Work request: Below is a listing. Quote from it, exactly, the lines from the one containing "If the abdominal" down to the one containing "Without proper medical", both ends included, and nothing else.

Supplied data:
---------------
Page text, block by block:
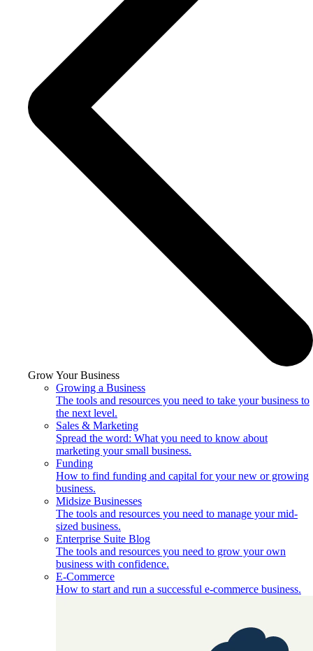
Grow Your Business
Growing a Business
The tools and resources you need to take your business to
the next level.
Sales & Marketing
Spread the word: What you need to know about
marketing your small business.
Funding
How to find funding and capital for your new or growing
business.
Midsize Businesses
The tools and resources you need to manage your mid-
sized business.
Enterprise Suite Blog
The tools and resources you need to grow your own
business with confidence.
E-Commerce
How to start and run a successful e-commerce business.
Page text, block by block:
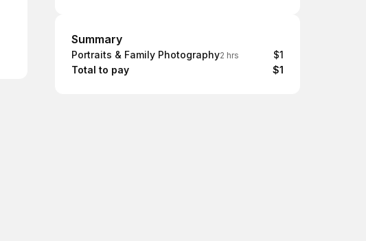
Summary
Summary
Portraits & Family Photography2 hrs
$1
Total to pay
$1
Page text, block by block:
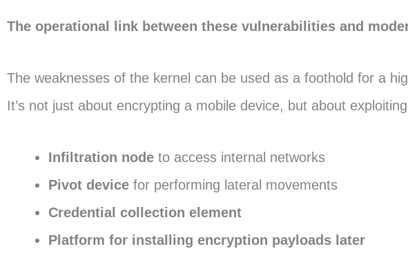
The operational link between these vulnerabilities and
The weaknesses of the kernel can be used as a foothold for a
It’s not just about encrypting a mobile device, but about
Infiltration node to access internal networks
Pivot device for performing lateral movements
Credential collection element
Platform for installing encryption payloads later
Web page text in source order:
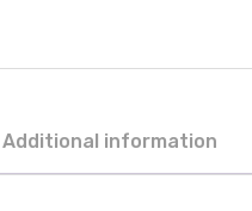
Additional information
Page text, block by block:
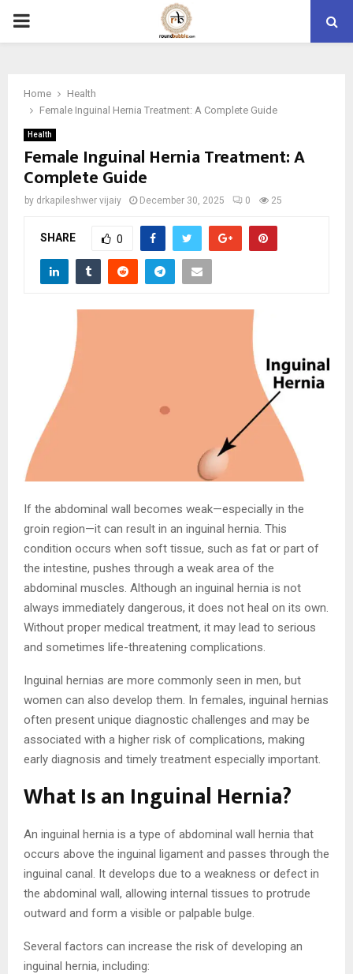
PRIMARY
Home
Health
Female Inguinal Hernia Treatment: A Complete Guide
Health
Female Inguinal Hernia Treatment: A
Complete Guide
by drkapileshwer vijaiy December 30, 2025 0 25
SHARE 0
If the abdominal wall becomes weak—especially in the
groin region—it can result in an inguinal hernia. This
condition occurs when soft tissue, such as fat or part of
the intestine, pushes through a weak area of the
abdominal muscles. Although an inguinal hernia is not
always immediately dangerous, it does not heal on its own.
Without proper medical treatment, it may lead to serious
and sometimes life-threatening complications.
Inguinal hernias are more commonly seen in men, but
women can also develop them. In females, inguinal hernias
often present unique diagnostic challenges and may be
associated with a higher risk of complications, making
early diagnosis and timely treatment especially important.
What Is an Inguinal Hernia?
An inguinal hernia is a type of abdominal wall hernia that
occurs above the inguinal ligament and passes through the
inguinal canal. It develops due to a weakness or defect in
the abdominal wall, allowing internal tissues to protrude
outward and form a visible or palpable bulge.
Several factors can increase the risk of developing an
inguinal hernia, including:
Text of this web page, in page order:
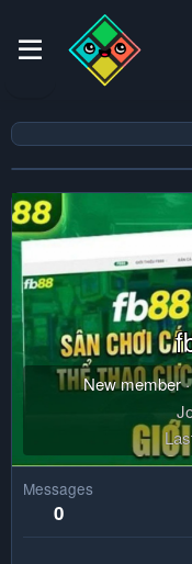
New member·
Messages
0
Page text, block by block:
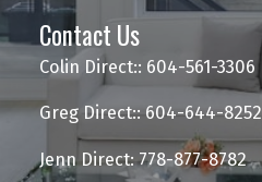
Contact Us
Colin Direct:: 604-561-3306
Greg Direct:: 604-644-8252
Jenn Direct: 778-877-8782
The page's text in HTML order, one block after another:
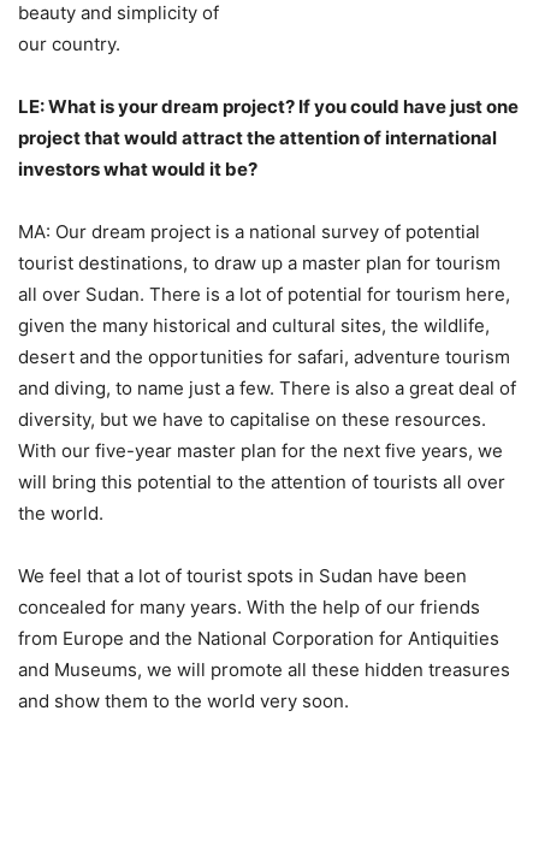
beauty and simplicity of
our country.
LE: What is your dream project? If you could have just one
project that would attract the attention of international
investors what would it be?
MA: Our dream project is a national survey of potential
tourist destinations, to draw up a master plan for tourism
all over Sudan. There is a lot of potential for tourism here,
given the many historical and cultural sites, the wildlife,
desert and the opportunities for safari, adventure tourism
and diving, to name just a few. There is also a great deal of
diversity, but we have to capitalise on these resources.
With our five-year master plan for the next five years, we
will bring this potential to the attention of tourists all over
the world.
We feel that a lot of tourist spots in Sudan have been
concealed for many years. With the help of our friends
from Europe and the National Corporation for Antiquities
and Museums, we will promote all these hidden treasures
and show them to the world very soon.
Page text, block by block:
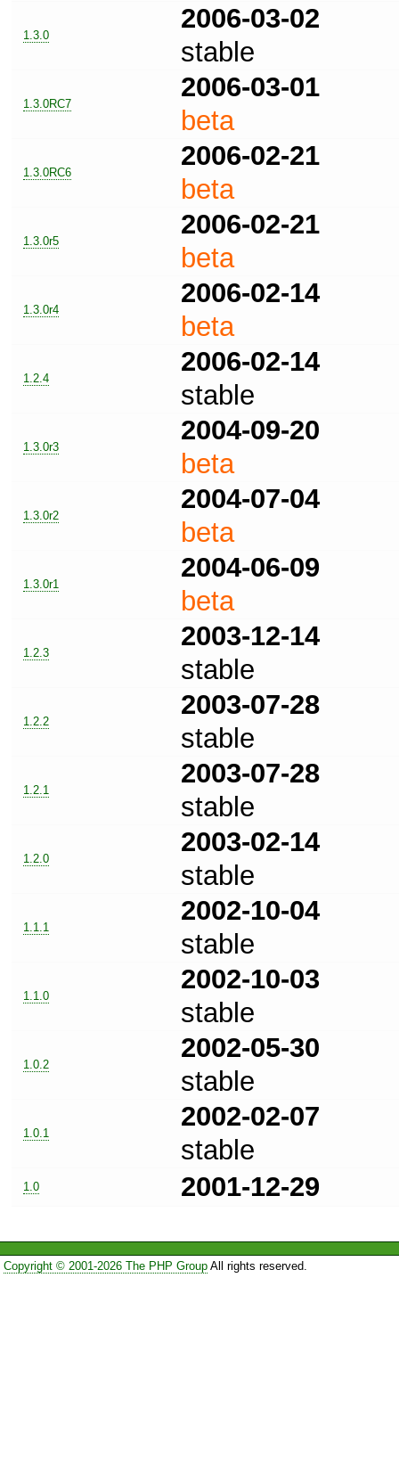
1.3.0
2006-03-02
stable
1.3.0RC7
2006-03-01
beta
1.3.0RC6
2006-02-21
beta
1.3.0r5
2006-02-21
beta
1.3.0r4
2006-02-14
beta
1.2.4
2006-02-14
stable
1.3.0r3
2004-09-20
beta
1.3.0r2
2004-07-04
beta
1.3.0r1
2004-06-09
beta
1.2.3
2003-12-14
stable
1.2.2
2003-07-28
stable
1.2.1
2003-07-28
stable
1.2.0
2003-02-14
stable
1.1.1
2002-10-04
stable
1.1.0
2002-10-03
stable
1.0.2
2002-05-30
stable
1.0.1
2002-02-07
stable
1.0 2001-12-29
Copyright © 2001-2026 The PHP GroupAll rights reserved.
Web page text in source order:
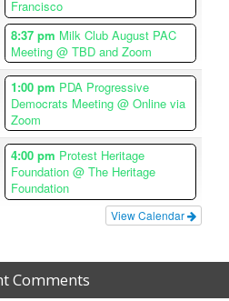
Francisco
8:37 pm Milk Club August PAC
Meeting @ TBD and Zoom
1:00 pm PDA Progressive
Democrats Meeting @ Online via
Zoom
4:00 pm Protest Heritage
Foundation @ The Heritage
Foundation
View Calendar
Comments
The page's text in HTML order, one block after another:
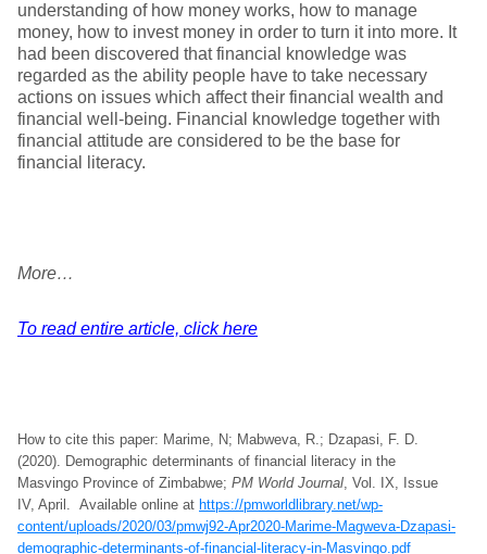
understanding of how money works, how to manage
money, how to invest money in order to turn it into more. It
had been discovered that financial knowledge was
regarded as the ability people have to take necessary
actions on issues which affect their financial wealth and
financial well-being. Financial knowledge together with
financial attitude are considered to be the base for
financial literacy.
More…
To read entire article, click here
How to cite this paper: Marime, N; Mabweva, R.; Dzapasi, F. D.
(2020). Demographic determinants of financial literacy in the
Masvingo Province of Zimbabwe; PM World Journal, Vol. IX, Issue
IV, April. Available online at https://pmworldlibrary.net/wp-
content/uploads/2020/03/pmwj92-Apr2020-Marime-Magweva-Dzapasi-
demographic-determinants-of-financial-literacy-in-Masvingo.pdf
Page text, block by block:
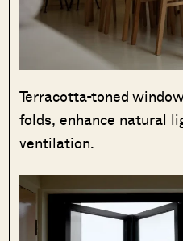
Terracotta-toned
folds, enhance natural
ventilation.
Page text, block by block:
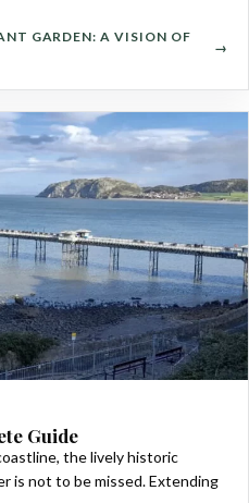
GARDEN: A VISION OF
Guide
the lively historic
is not to be missed. Extending
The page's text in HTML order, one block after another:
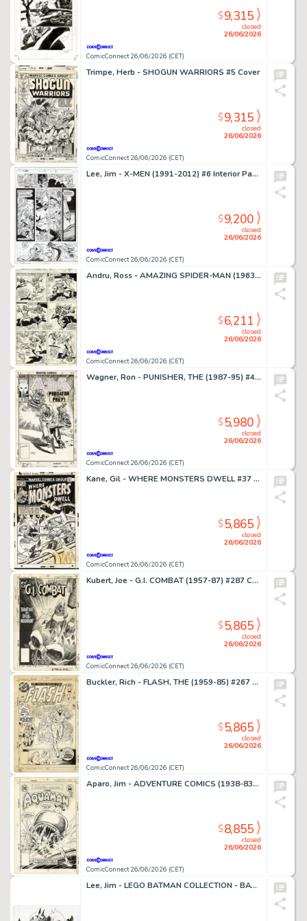
ComicConnect 26/06/2026 (CET)
closed
26/06/2026
$9,315
Trimpe, Herb - SHOGUN WARRIORS #5 Cover
ComicConnect 26/06/2026 (CET)
closed
26/06/2026
$9,315
Lee, Jim - X-MEN (1991-2012) #6 Interior Page
ComicConnect 26/06/2026 (CET)
closed
26/06/2026
$9,200
Andru, Ross - AMAZING SPIDER-MAN (1963-98; 2003-13) #185 Interior Page
ComicConnect 26/06/2026 (CET)
closed
26/06/2026
$6,211
Wagner, Ron - PUNISHER, THE (1987-95) #49 Cover
ComicConnect 26/06/2026 (CET)
closed
26/06/2026
$5,980
Kane, Gil - WHERE MONSTERS DWELL #37 Cover
ComicConnect 26/06/2026 (CET)
closed
26/06/2026
$5,865
Kubert, Joe - G.I. COMBAT (1957-87) #287 Cover
ComicConnect 26/06/2026 (CET)
closed
26/06/2026
$5,865
Buckler, Rich - FLASH, THE (1959-85) #267 Cover
ComicConnect 26/06/2026 (CET)
closed
26/06/2026
$5,865
Aparo, Jim - ADVENTURE COMICS (1938-83) #449 Cover
ComicConnect 26/06/2026 (CET)
closed
26/06/2026
$8,855
Lee, Jim - LEGO BATMAN COLLECTION - BATMAN AND CATWOMAN Illustration
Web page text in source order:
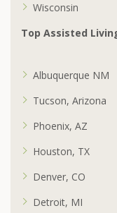
Wisconsin
Top Assisted
Albuquerque NM
Tucson, Arizona
Phoenix, AZ
Houston, TX
Denver, CO
Detroit, MI
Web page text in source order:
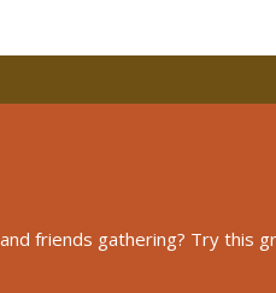
friends gathering? Try this
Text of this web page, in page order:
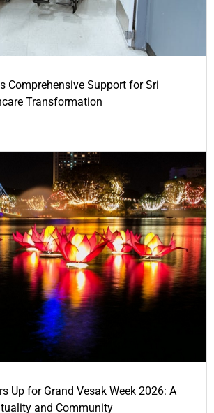
Comprehensive Support for Sri
Transformation
Up for Grand Vesak Week 2026: A
and Community
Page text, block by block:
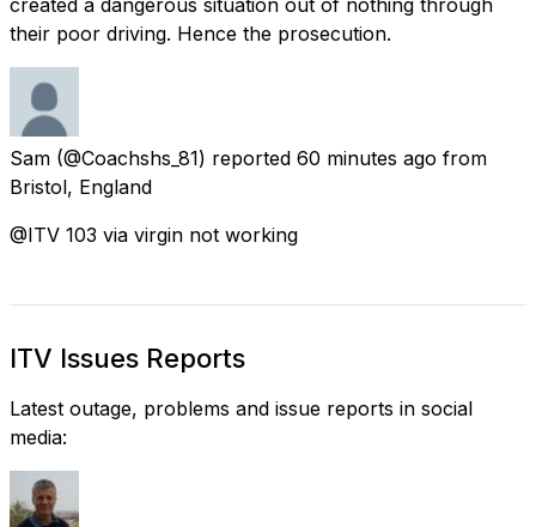
their poor driving. Hence the prosecution.
Sam (@Coachshs_81) reported 60 minutes ago from
Bristol, England
@ITV 103 via virgin not working
ITV Issues Reports
Latest outage, problems and issue reports in social
media:
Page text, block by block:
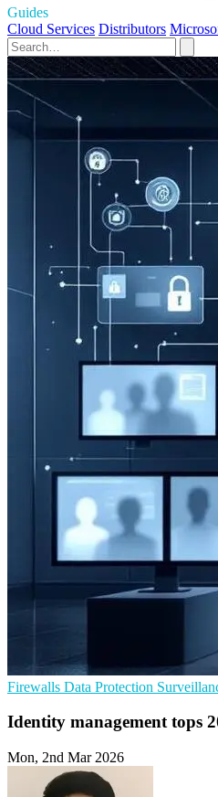
Guides
Cloud Services Distributors
Firewalls Data Protection
Identity management tops
Mon, 2nd Mar 2026
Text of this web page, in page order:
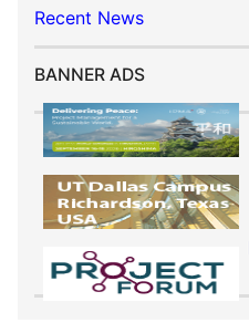
Recent News
BANNER ADS
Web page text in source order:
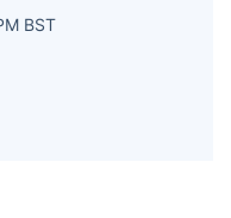
BST
---------------
Result of this exercise:
If the abdominal wall becomes weak—especially in the
groin region—it can result in an inguinal hernia. This
condition occurs when soft tissue, such as fat or part of
the intestine, pushes through a weak area of the
abdominal muscles. Although an inguinal hernia is not
always immediately dangerous, it does not heal on its own.
Without proper medical treatment, it may lead to serious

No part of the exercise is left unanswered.